How to Trace the Root Cause of Application Performance Issues Across the Full Stack
This article explores the challenges of locating performance bottlenecks in apps, browsers, networks, and servers, explains the evolution of Application Performance Management (APM) at a global DevOps conference, and introduces a full‑stack tracing solution that integrates client, mobile, and cloud monitoring.
During DevOps we often encounter these problems: How to quickly pinpoint the cause when an app becomes slow. How to distinguish whether website slowness is due to network issues or backend code. How to identify if severe page performance loss stems from page structure or resource request delays. How to accurately trace the root cause of complex cross‑system performance issues.

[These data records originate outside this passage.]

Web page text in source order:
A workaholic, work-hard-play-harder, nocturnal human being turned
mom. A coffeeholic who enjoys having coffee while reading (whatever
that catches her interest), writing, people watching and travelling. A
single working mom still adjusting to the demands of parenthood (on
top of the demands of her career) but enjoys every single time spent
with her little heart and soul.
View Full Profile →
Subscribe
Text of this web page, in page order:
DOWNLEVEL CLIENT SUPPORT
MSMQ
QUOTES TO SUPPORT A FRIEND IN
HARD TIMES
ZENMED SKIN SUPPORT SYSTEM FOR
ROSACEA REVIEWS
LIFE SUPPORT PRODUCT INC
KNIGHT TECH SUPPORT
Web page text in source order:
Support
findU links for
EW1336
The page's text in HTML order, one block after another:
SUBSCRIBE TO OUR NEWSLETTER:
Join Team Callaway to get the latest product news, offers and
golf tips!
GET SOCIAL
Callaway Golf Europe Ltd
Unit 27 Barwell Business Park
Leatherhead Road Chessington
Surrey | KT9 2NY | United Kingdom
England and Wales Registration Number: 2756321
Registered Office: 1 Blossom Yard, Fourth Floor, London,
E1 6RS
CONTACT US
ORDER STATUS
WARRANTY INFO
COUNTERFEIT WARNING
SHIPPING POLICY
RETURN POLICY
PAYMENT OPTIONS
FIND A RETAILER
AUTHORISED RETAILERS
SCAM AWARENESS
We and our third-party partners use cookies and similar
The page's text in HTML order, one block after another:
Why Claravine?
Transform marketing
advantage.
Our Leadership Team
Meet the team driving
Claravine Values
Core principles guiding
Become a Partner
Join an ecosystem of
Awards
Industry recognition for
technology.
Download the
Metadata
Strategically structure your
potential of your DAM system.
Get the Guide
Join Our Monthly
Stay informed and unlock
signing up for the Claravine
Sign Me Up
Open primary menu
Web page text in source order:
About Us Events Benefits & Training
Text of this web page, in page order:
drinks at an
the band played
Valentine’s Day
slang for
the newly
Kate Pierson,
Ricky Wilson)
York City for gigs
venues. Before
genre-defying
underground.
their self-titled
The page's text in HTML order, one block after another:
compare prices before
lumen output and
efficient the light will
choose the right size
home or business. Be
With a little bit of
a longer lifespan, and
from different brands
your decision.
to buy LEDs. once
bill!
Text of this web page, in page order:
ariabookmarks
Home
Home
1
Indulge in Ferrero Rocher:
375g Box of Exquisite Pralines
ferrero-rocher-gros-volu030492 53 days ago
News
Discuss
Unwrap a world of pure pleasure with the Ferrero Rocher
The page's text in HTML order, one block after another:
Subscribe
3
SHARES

On September 23‑24, 2016, the GOPS2016 Global Operations Conference was held in Shanghai. Vice President of R&D at Tingyun, Liao Xiongjie, delivered a talk titled “Strategic Planning – Tracing the Root Cause of Application Performance Issues,” discussing performance problems in complex delivery chains and how to trace them from app, browser to server, especially under micro‑service architectures. A post‑event interview followed.

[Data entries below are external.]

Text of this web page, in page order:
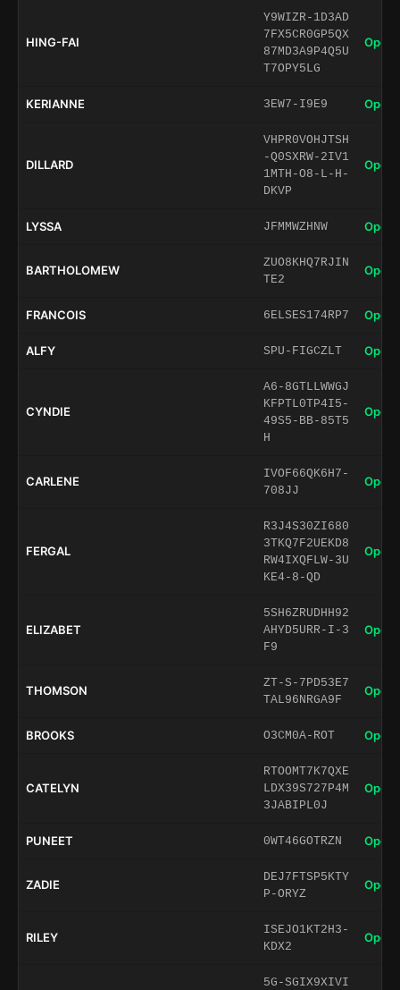
HING-FAI
Y9WIZR-1D3AD
7FX5CR0GP5QX
87MD3A9P4Q5U
T7OPY5LG
Open
KERIANNE 3EW7-I9E9 Open
DILLARD
VHPR0VOHJTSH
-Q0SXRW-2IV1
1MTH-O8-L-H-
DKVP
Open
LYSSA JFMMWZHNW Open
BARTHOLOMEW
ZUO8KHQ7RJIN
TE2
Open
FRANCOIS 6ELSES174RP7 Open
ALFY SPU-FIGCZLT Open
CYNDIE
A6-8GTLLWWGJ
KFPTL0TP4I5-
49S5-BB-85T5
H
Open
CARLENE
IVOF66QK6H7-
708JJ
Open
FERGAL
R3J4S30ZI680
3TKQ7F2UEKD8
RW4IXQFLW-3U
KE4-8-QD
Open
ELIZABET
5SH6ZRUDHH92
AHYD5URR-I-3
F9
Open
THOMSON
ZT-S-7PD53E7
TAL96NRGA9F
Open
BROOKS O3CM0A-ROT Open
CATELYN
RTOOMT7K7QXE
LDX39S727P4M
3JABIPL0J
Open
PUNEET 0WT46GOTRZN Open
ZADIE
DEJ7FTSP5KTY
P-ORYZ
Open
RILEY
ISEJO1KT2H3-
KDX2
Open
5G-SGIX9XIVI
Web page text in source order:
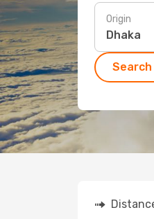
Origin
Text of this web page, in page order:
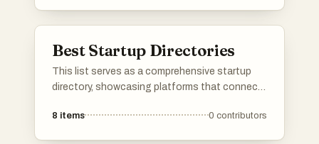
Best Startup Directories
This list serves as a comprehensive startup
directory, showcasing platforms that connect
These directories provide valuable resources
8 items 0 contributors
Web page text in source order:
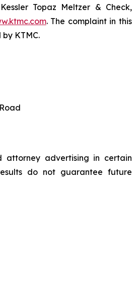
Topaz Meltzer & Check,
. The complaint in this
KTMC.
attorney advertising in certain
do not guarantee future
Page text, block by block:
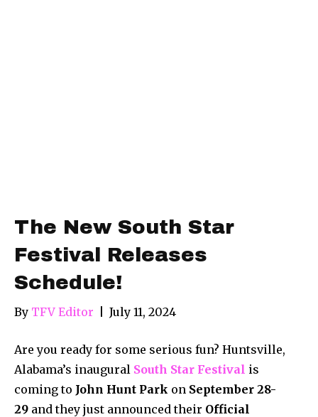
The New South Star
Festival Releases
Schedule!
By TFV Editor July 11, 2024
Are you ready for some serious fun? Huntsville,
Alabama’s inaugural South Star Festival is
coming to John Hunt Park on September 28-
29 and they just announced their Official

▲ Liao Xiongjie, Vice President of R&D, Tingyun
In the Internet era, enterprises rely heavily on IT systems, making user‑experience‑centric operations essential. Personalized user demands push companies to seek long‑term success of applications and continuous delivery capabilities, prompting a focus on user experience.
Meanwhile, the proliferation of mobile Internet and cloud computing has reshaped business models; the "cloud‑manage‑endpoint" architecture is becoming the new norm, and mobile apps dominate the battlefield. Large internet giants dominate the market, leaving many companies struggling to maintain application performance despite heavy investment.
Application Performance Management (APM) is defined by Baidu Baike as a newer network‑management discipline that monitors and optimizes critical business applications, improving reliability, quality, user service, and reducing total IT cost.
APM Is the Industry Standard
Liao noted that Tingyun celebrated its tenth anniversary, during which its APM journey evolved from client‑side to server‑side, from external to internal, from PC to mobile, and from proactive to passive monitoring. Early products focused on proactive web‑app testing (Tingyun Network) addressing web‑app experience, IDC/CDN/cloud selection, network optimization, and competitor performance comparison.
Since 2009, Tingyun explored mobile Internet APM, launching simulated mobile monitoring, real‑device monitoring, and the Tingyun App product to address performance issues in weak mobile networks, diverse devices, and operating systems.
Client‑side APM revealed network and terminal‑layer issues, but problems behind firewalls remained unsolvable, prompting server‑side APM development in 2013 and the release of Tingyun Server in 2014, which monitors code, databases, NoSQL, and other backend services. In 2015, Tingyun Browser was introduced for browser‑side monitoring.
Full‑Stack Tracing – Connecting the Entire Application Flow
Liao questioned whether a single APM model can solve all monitoring challenges in today’s increasingly complex operations.
Modern development spans servers, mobile devices, browsers, and even mini‑programs within platforms like WeChat, creating intricate interaction chains.
How can we monitor quickly and, when issues arise, precisely locate whether they stem from network, mobile, browser, or server performance? Tingyun’s full‑stack tracing was born from this need.
Full‑stack tracing aggregates fragmented problems and serially pinpoints their origins, enabling both developers and operations engineers to locate issues directly and resolve them efficiently.
Today, Tingyun’s solution covers client‑to‑server, browser‑to‑server, network‑to‑server, and inter‑server tracing, helping DevOps rapidly troubleshoot performance across diverse business logic.
Tingyun’s Focus and the Future of APM
Many industries are moving toward SaaS, and APM is no exception. Migrating to the cloud and adopting elastic deployments are inevitable under the trend of internet‑centric applications. APM providers must continuously refine technology and services to adapt to cloud environments.
Big data advances will also drive APM evolution. As SaaS APM services collect massive real‑user performance data, leveraging machine learning and data mining to extract value—such as predicting potential performance failures and offering proactive assessments—becomes crucial.
In the coming years, Tingyun will continue focusing on APM R&D, emphasizing mobile, cloud, and big data. Mobile support will expand to more device types, platforms, H5, and hybrid apps.
On the cloud side, Tingyun will collaborate closely with major cloud providers to deliver simple, user‑friendly cloud‑based APM products across multiple platforms.
In data analysis, Tingyun plans deeper mining of collected massive datasets, delivering richer industry performance reports and data services, exemplified by products like Tingyun Controller and Tingyun API Index.